(TASK GOAL): Please restate the records that follow exactly, skipping their images.

===== ENTRIES SHOWN =====

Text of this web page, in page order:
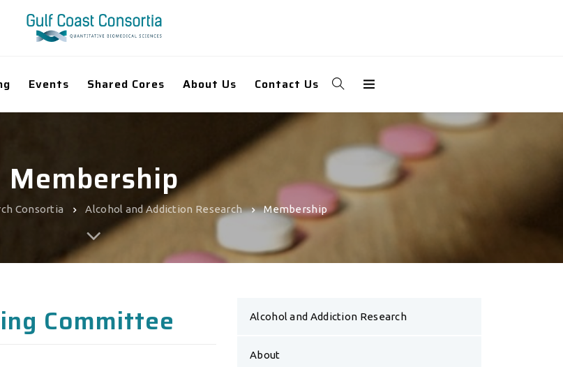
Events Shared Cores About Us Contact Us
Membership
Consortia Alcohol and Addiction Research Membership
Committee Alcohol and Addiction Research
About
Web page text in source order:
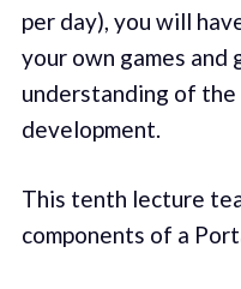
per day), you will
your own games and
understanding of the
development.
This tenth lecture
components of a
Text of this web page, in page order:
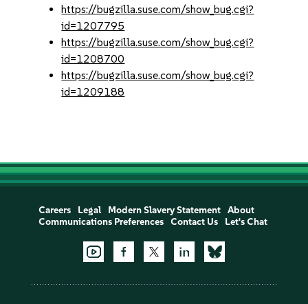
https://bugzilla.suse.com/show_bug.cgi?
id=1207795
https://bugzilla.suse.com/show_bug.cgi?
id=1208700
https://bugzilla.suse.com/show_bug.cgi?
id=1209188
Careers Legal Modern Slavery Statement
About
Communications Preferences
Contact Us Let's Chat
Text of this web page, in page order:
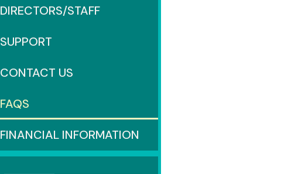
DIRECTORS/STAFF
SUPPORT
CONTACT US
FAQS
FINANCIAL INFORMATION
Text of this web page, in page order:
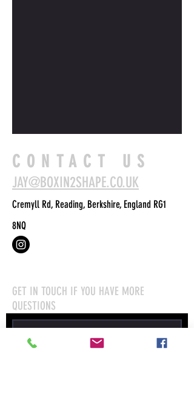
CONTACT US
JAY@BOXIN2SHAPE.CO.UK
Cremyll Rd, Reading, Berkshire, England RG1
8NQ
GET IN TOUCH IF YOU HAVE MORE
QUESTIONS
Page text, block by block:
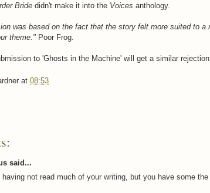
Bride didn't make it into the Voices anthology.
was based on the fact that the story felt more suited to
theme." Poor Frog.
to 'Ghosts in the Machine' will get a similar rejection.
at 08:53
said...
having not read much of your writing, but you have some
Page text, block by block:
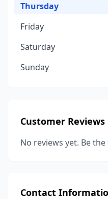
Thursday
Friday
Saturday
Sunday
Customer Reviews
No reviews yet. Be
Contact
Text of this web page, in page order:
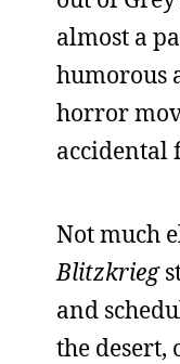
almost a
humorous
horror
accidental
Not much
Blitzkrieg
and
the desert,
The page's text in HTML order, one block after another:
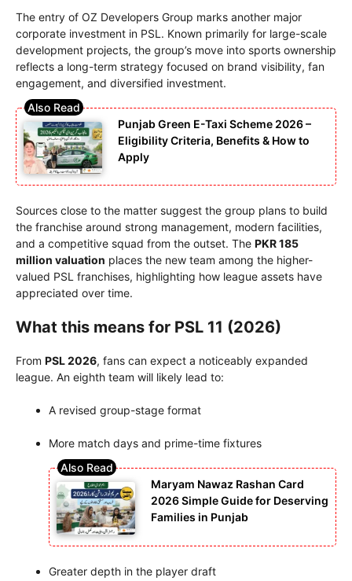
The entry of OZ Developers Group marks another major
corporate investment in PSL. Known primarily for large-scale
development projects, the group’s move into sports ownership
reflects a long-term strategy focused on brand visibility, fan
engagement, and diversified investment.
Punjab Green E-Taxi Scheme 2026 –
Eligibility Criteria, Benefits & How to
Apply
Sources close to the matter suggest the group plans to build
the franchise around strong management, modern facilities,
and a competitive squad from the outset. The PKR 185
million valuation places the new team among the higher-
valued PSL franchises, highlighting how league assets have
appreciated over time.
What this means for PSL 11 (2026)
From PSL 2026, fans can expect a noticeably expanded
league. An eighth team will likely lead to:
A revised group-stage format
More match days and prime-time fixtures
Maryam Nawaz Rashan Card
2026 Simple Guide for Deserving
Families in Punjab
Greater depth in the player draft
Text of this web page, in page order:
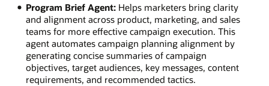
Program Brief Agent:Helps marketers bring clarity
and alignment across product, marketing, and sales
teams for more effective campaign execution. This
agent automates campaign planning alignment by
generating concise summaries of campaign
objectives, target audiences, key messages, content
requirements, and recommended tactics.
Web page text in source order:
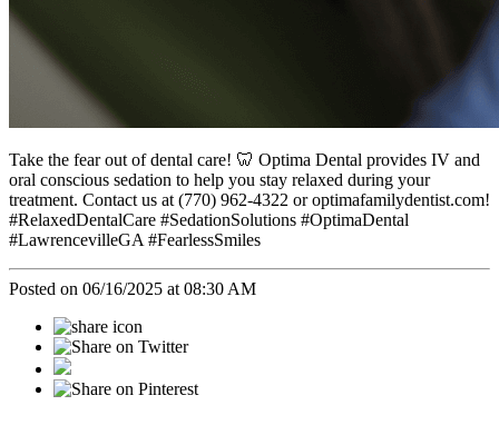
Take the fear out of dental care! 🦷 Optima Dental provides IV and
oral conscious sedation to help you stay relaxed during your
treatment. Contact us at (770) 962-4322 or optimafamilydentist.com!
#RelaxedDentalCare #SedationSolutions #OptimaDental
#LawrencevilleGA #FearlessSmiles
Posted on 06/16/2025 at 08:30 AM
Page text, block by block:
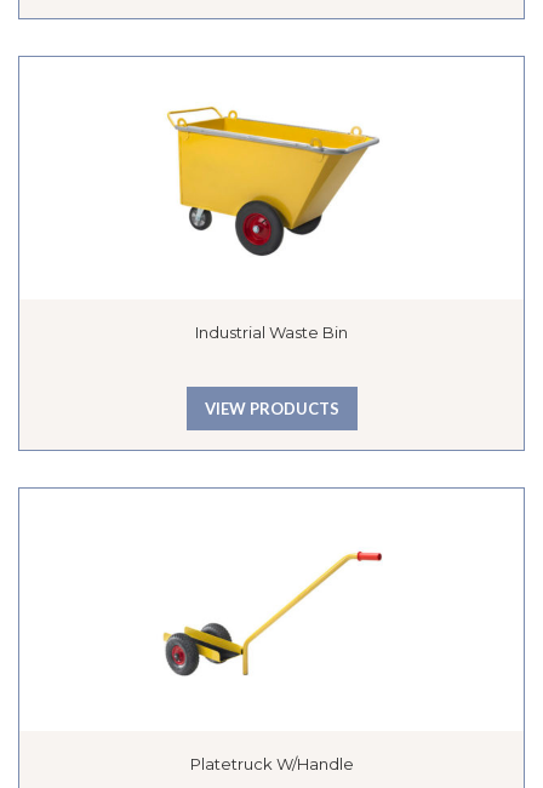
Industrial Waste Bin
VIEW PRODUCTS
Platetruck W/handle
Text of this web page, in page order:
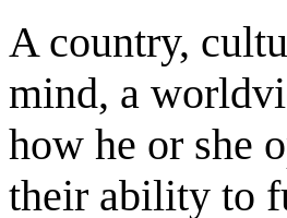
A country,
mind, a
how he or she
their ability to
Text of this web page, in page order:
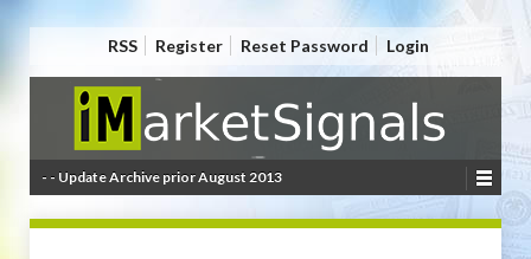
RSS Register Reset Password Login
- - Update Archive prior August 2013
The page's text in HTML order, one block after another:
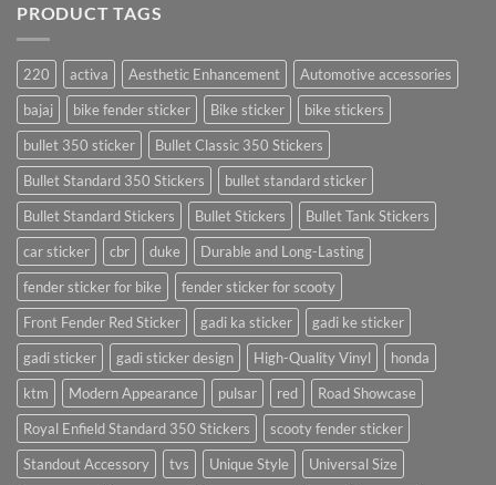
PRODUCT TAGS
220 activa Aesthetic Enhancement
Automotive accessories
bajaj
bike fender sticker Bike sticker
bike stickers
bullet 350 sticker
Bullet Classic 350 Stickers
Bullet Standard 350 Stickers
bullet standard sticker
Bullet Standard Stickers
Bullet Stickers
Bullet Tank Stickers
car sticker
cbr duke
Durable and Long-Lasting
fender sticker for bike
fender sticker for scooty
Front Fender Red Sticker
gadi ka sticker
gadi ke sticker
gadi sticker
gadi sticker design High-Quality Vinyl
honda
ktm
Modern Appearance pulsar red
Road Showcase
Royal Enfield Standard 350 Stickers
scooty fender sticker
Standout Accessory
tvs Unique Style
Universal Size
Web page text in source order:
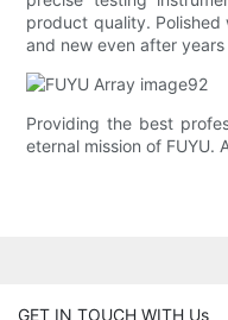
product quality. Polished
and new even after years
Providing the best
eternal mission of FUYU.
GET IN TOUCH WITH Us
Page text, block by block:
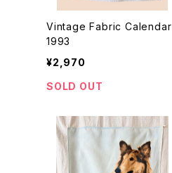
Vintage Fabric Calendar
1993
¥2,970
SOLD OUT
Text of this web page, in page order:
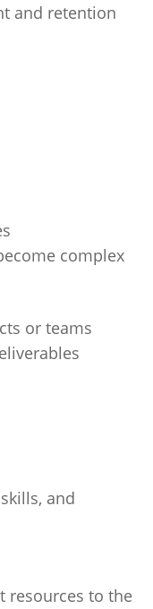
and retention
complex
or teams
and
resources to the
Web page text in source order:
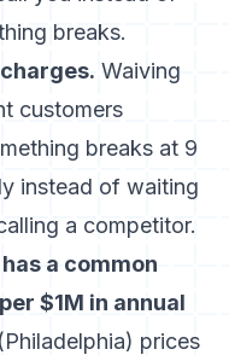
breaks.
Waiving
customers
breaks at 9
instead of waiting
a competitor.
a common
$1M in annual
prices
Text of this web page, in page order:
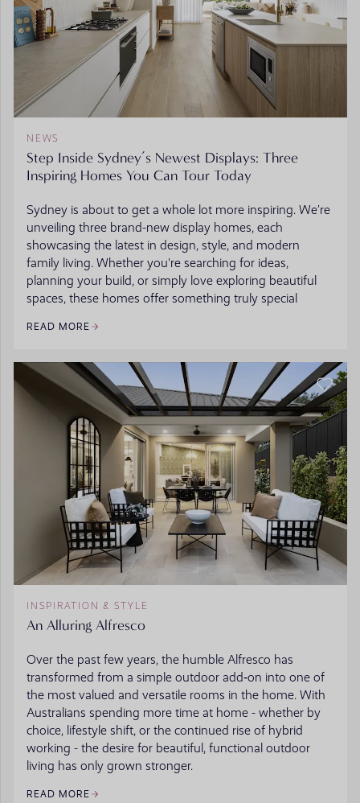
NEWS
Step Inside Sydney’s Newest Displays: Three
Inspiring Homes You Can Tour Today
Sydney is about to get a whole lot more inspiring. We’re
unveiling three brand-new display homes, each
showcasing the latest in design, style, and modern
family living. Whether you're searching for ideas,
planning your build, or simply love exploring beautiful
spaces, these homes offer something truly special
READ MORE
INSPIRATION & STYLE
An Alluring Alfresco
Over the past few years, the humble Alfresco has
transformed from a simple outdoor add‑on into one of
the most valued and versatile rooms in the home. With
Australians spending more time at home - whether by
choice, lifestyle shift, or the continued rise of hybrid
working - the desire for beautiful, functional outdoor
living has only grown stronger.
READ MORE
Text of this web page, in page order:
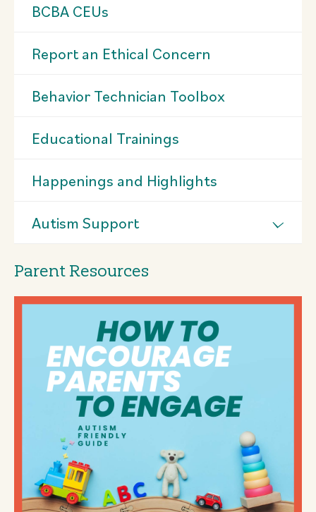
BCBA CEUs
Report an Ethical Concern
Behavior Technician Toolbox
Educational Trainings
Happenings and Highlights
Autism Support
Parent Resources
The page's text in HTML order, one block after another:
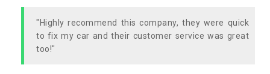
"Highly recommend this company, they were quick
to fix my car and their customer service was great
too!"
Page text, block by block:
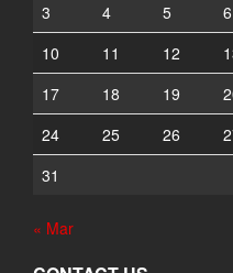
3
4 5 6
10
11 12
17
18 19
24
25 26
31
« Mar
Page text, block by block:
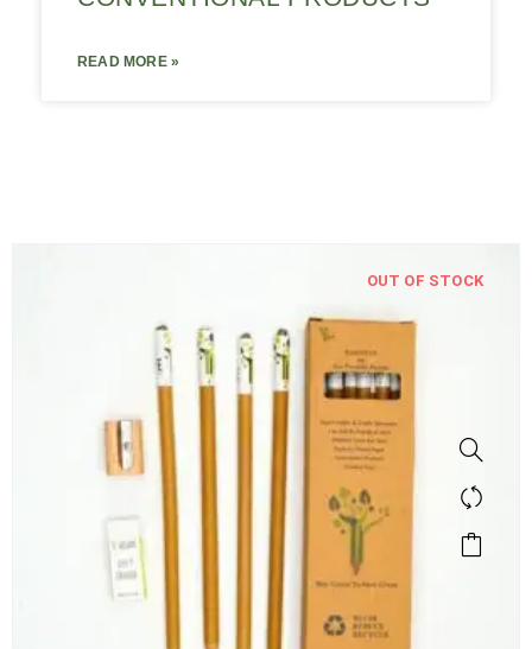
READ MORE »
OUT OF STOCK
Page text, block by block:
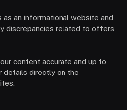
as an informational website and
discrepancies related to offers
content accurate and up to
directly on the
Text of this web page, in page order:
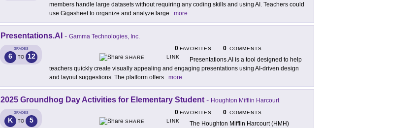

=====

(EXERCISE RESPONSE):
Text of this web page, in page order:
Events Shared Cores About Us Contact Us
Membership
Consortia Alcohol and Addiction Research Membership
Committee Alcohol and Addiction Research
About
Web page text in source order:
per day), you will
your own games and
understanding of the
development.
This tenth lecture
components of a
Text of this web page, in page order:
https://bugzilla.suse.com/show_bug.cgi?
id=1207795
https://bugzilla.suse.com/show_bug.cgi?
id=1208700
https://bugzilla.suse.com/show_bug.cgi?
id=1209188
Careers Legal Modern Slavery Statement
About
Communications Preferences
Contact Us Let's Chat
Text of this web page, in page order:
DIRECTORS/STAFF
SUPPORT
CONTACT US
FAQS
FINANCIAL INFORMATION
Text of this web page, in page order:
CONTACT US
JAY@BOXIN2SHAPE.CO.UK
Cremyll Rd, Reading, Berkshire, England RG1
8NQ
GET IN TOUCH IF YOU HAVE MORE
QUESTIONS
Page text, block by block:
Bride didn't make it into the Voices anthology.
was based on the fact that the story felt more suited to
theme." Poor Frog.
to 'Ghosts in the Machine' will get a similar rejection.
at 08:53
said...
having not read much of your writing, but you have some
Page text, block by block:
Thursday
Friday
Saturday
Sunday
Customer Reviews
No reviews yet. Be
Contact
Text of this web page, in page order:
almost a
humorous
horror
accidental
Not much
Blitzkrieg
and
the desert,
The page's text in HTML order, one block after another:
The entry of OZ Developers Group marks another major
corporate investment in PSL. Known primarily for large-scale
development projects, the group’s move into sports ownership
reflects a long-term strategy focused on brand visibility, fan
engagement, and diversified investment.
Punjab Green E-Taxi Scheme 2026 –
Eligibility Criteria, Benefits & How to
Apply
Sources close to the matter suggest the group plans to build
the franchise around strong management, modern facilities,
and a competitive squad from the outset. The PKR 185
million valuation places the new team among the higher-
valued PSL franchises, highlighting how league assets have
appreciated over time.
What this means for PSL 11 (2026)
From PSL 2026, fans can expect a noticeably expanded
league. An eighth team will likely lead to:
A revised group-stage format
More match days and prime-time fixtures
Maryam Nawaz Rashan Card
2026 Simple Guide for Deserving
Families in Punjab
Greater depth in the player draft
Text of this web page, in page order:
Program Brief Agent:Helps marketers bring clarity
and alignment across product, marketing, and sales
teams for more effective campaign execution. This
agent automates campaign planning alignment by
generating concise summaries of campaign
objectives, target audiences, key messages, content
requirements, and recommended tactics.
Web page text in source order:
Take the fear out of dental care! 🦷 Optima Dental provides IV and
oral conscious sedation to help you stay relaxed during your
treatment. Contact us at (770) 962-4322 or optimafamilydentist.com!
#RelaxedDentalCare #SedationSolutions #OptimaDental
#LawrencevilleGA #FearlessSmiles
Posted on 06/16/2025 at 08:30 AM
Page text, block by block:
Industrial Waste Bin
VIEW PRODUCTS
Platetruck W/handle
Text of this web page, in page order:
A country,
mind, a
how he or she
their ability to
Text of this web page, in page order:
RSS Register Reset Password Login
- - Update Archive prior August 2013
The page's text in HTML order, one block after another:
PRODUCT TAGS
220 activa Aesthetic Enhancement
Automotive accessories
bajaj
bike fender sticker Bike sticker
bike stickers
bullet 350 sticker
Bullet Classic 350 Stickers
Bullet Standard 350 Stickers
bullet standard sticker
Bullet Standard Stickers
Bullet Stickers
Bullet Tank Stickers
car sticker
cbr duke
Durable and Long-Lasting
fender sticker for bike
fender sticker for scooty
Front Fender Red Sticker
gadi ka sticker
gadi ke sticker
gadi sticker
gadi sticker design High-Quality Vinyl
honda
ktm
Modern Appearance pulsar red
Road Showcase
Royal Enfield Standard 350 Stickers
scooty fender sticker
Standout Accessory
tvs Unique Style
Universal Size
Web page text in source order:
product quality. Polished
and new even after years
Providing the best
eternal mission of FUYU.
GET IN TOUCH WITH Us
Page text, block by block:
Vintage Fabric Calendar
1993
¥2,970
SOLD OUT
Text of this web page, in page order:
and retention
complex
or teams
and
resources to the
Web page text in source order:
breaks.
Waiving
customers
breaks at 9
instead of waiting
a competitor.
a common
$1M in annual
prices
Text of this web page, in page order:
NEWS
Step Inside Sydney’s Newest Displays: Three
Inspiring Homes You Can Tour Today
Sydney is about to get a whole lot more inspiring. We’re
unveiling three brand-new display homes, each
showcasing the latest in design, style, and modern
family living. Whether you're searching for ideas,
planning your build, or simply love exploring beautiful
spaces, these homes offer something truly special
READ MORE
INSPIRATION & STYLE
An Alluring Alfresco
Over the past few years, the humble Alfresco has
transformed from a simple outdoor add‑on into one of
the most valued and versatile rooms in the home. With
Australians spending more time at home - whether by
choice, lifestyle shift, or the continued rise of hybrid
working - the desire for beautiful, functional outdoor
living has only grown stronger.
READ MORE
Text of this web page, in page order:
BCBA CEUs
Report an Ethical Concern
Behavior Technician Toolbox
Educational Trainings
Happenings and Highlights
Autism Support
Parent Resources
The page's text in HTML order, one block after another:
"Highly recommend this company, they were quick
to fix my car and their customer service was great
too!"
Page text, block by block:
3
4 5 6
10
11 12
17
18 19
24
25 26
31
« Mar
Page text, block by block:
READ MORE »
OUT OF STOCK
Page text, block by block:
as an informational website and
discrepancies related to offers
content accurate and up to
directly on the
Text of this web page, in page order:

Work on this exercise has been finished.